* [WORK TO BE COMPLETED]
Write out, from the entries below, exactly the lines that run between the lines holding "The latest update" and "included on the essential list.", inclusive, and stop there.
[Opening MATERIAL FOR THIS EXERCISE section]
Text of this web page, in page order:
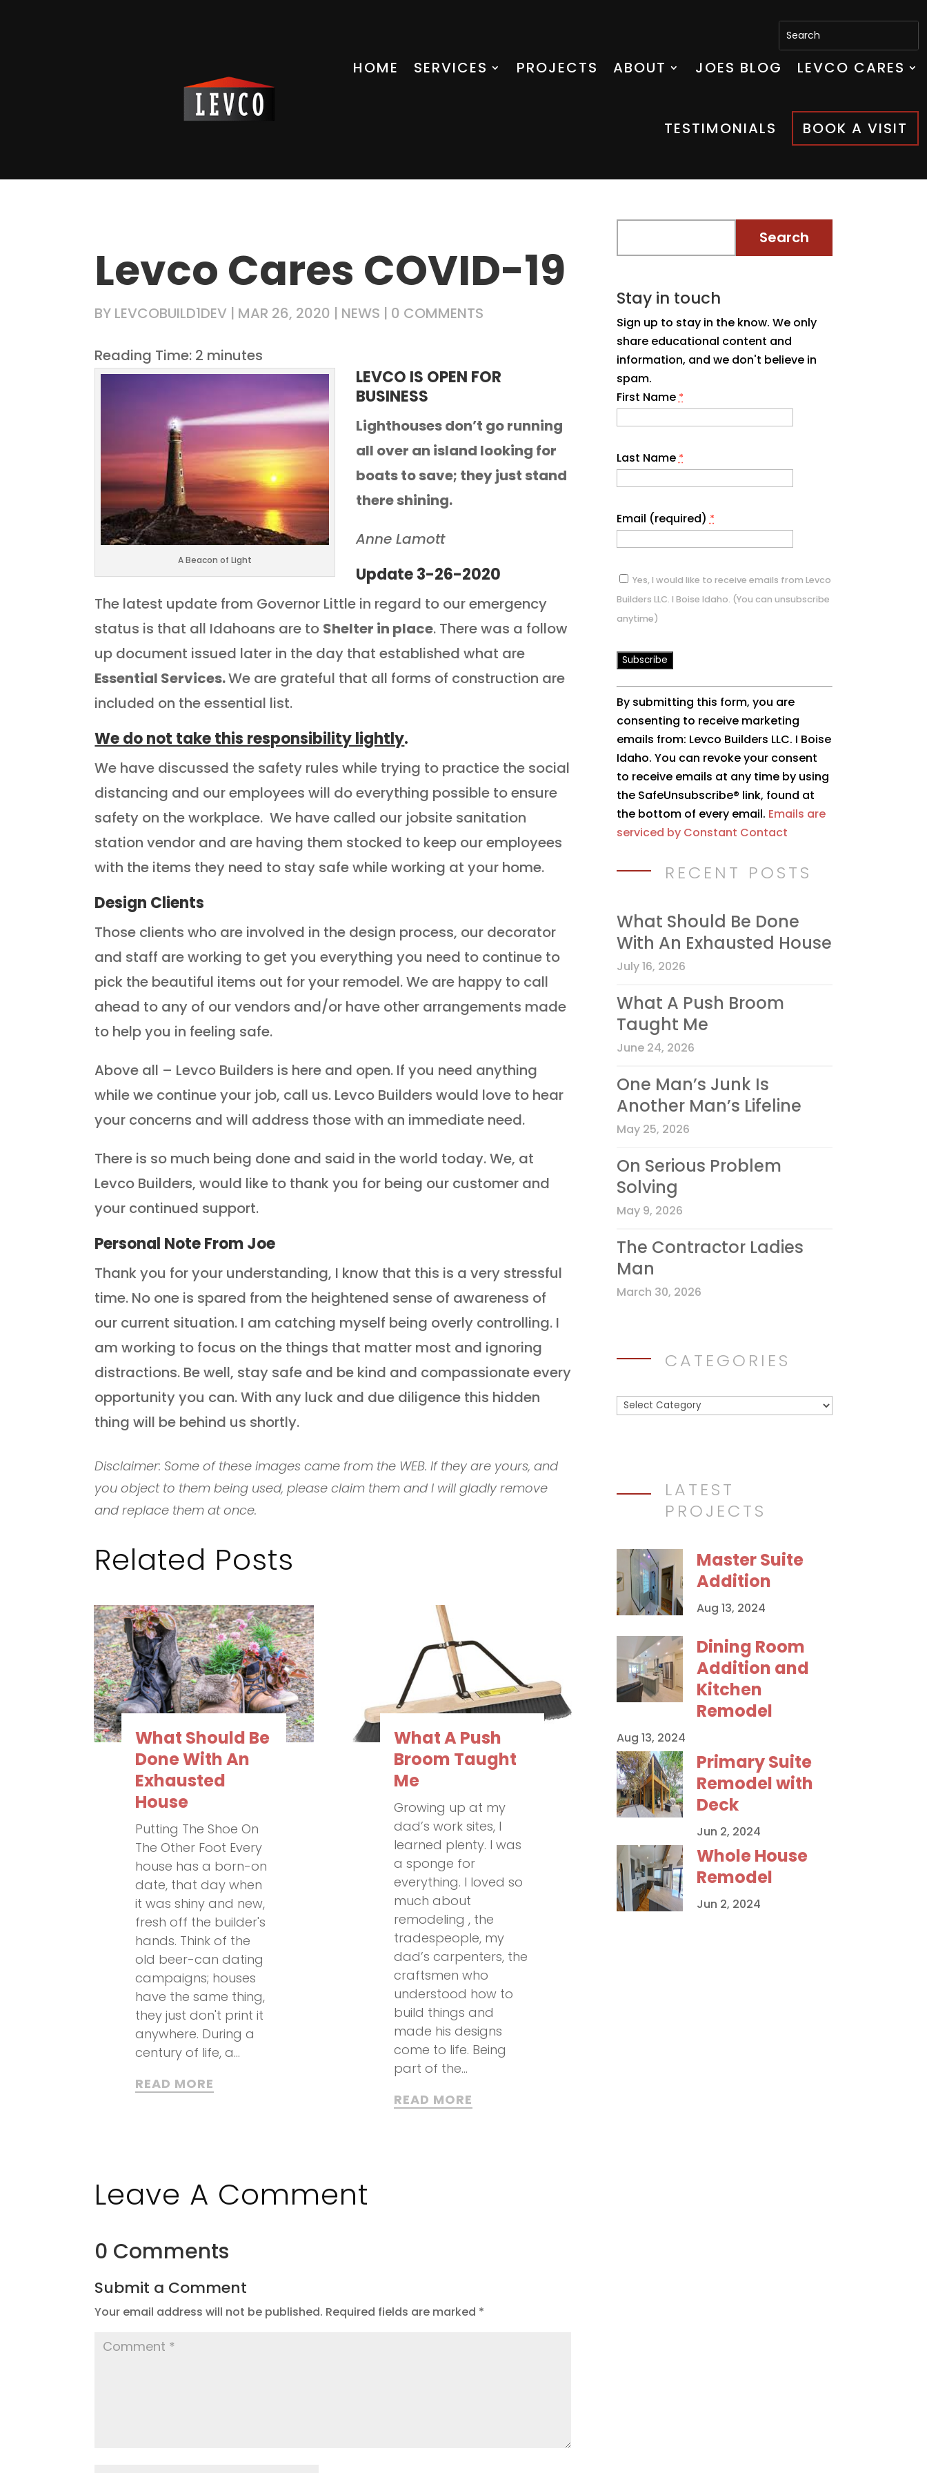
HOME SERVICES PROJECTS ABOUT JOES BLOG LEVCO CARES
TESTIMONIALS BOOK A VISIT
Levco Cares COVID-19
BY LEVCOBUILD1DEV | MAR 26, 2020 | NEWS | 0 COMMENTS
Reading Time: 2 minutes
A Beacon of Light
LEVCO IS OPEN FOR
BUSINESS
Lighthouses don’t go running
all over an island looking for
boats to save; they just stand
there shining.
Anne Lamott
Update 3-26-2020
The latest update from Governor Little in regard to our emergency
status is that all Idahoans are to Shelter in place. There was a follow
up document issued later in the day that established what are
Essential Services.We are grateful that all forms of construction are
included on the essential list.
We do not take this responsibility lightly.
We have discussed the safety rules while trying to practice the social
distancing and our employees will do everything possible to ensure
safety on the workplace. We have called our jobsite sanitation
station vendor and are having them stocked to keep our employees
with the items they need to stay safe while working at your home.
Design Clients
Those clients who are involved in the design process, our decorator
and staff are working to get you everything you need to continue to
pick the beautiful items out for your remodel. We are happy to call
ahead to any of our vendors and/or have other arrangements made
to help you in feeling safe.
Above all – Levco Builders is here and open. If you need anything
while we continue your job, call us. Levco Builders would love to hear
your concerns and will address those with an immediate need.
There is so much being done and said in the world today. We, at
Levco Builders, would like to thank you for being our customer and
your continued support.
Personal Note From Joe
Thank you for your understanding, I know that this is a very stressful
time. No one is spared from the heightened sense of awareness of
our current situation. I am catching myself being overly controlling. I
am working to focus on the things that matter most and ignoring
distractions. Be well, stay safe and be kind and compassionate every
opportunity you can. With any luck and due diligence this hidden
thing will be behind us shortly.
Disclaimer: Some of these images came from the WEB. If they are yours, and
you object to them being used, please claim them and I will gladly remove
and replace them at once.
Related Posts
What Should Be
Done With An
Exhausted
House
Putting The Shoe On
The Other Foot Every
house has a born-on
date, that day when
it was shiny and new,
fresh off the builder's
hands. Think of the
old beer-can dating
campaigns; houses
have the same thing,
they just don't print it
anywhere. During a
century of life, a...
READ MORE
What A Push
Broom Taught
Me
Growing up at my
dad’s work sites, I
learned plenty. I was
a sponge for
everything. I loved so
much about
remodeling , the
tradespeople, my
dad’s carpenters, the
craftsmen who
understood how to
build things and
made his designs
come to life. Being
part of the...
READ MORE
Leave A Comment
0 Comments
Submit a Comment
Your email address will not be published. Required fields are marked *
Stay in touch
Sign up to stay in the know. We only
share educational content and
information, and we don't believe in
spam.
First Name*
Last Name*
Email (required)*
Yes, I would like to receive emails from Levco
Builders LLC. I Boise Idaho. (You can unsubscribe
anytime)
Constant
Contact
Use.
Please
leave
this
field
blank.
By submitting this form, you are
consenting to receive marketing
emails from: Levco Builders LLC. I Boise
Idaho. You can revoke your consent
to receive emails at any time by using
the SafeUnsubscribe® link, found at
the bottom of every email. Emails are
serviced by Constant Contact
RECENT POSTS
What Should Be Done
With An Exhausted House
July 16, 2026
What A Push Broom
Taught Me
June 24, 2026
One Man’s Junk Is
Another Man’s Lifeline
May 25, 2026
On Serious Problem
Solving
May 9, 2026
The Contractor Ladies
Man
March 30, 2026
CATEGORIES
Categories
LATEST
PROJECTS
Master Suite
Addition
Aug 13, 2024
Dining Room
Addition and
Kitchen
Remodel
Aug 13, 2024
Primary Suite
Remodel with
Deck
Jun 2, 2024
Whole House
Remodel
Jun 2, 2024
[Closing MATERIAL FOR THIS EXERCISE section]
* [RESULT OF THE TASK]
The latest update from Governor Little in regard to our emergency
status is that all Idahoans are to Shelter in place. There was a follow
up document issued later in the day that established what are
Essential Services.We are grateful that all forms of construction are
included on the essential list.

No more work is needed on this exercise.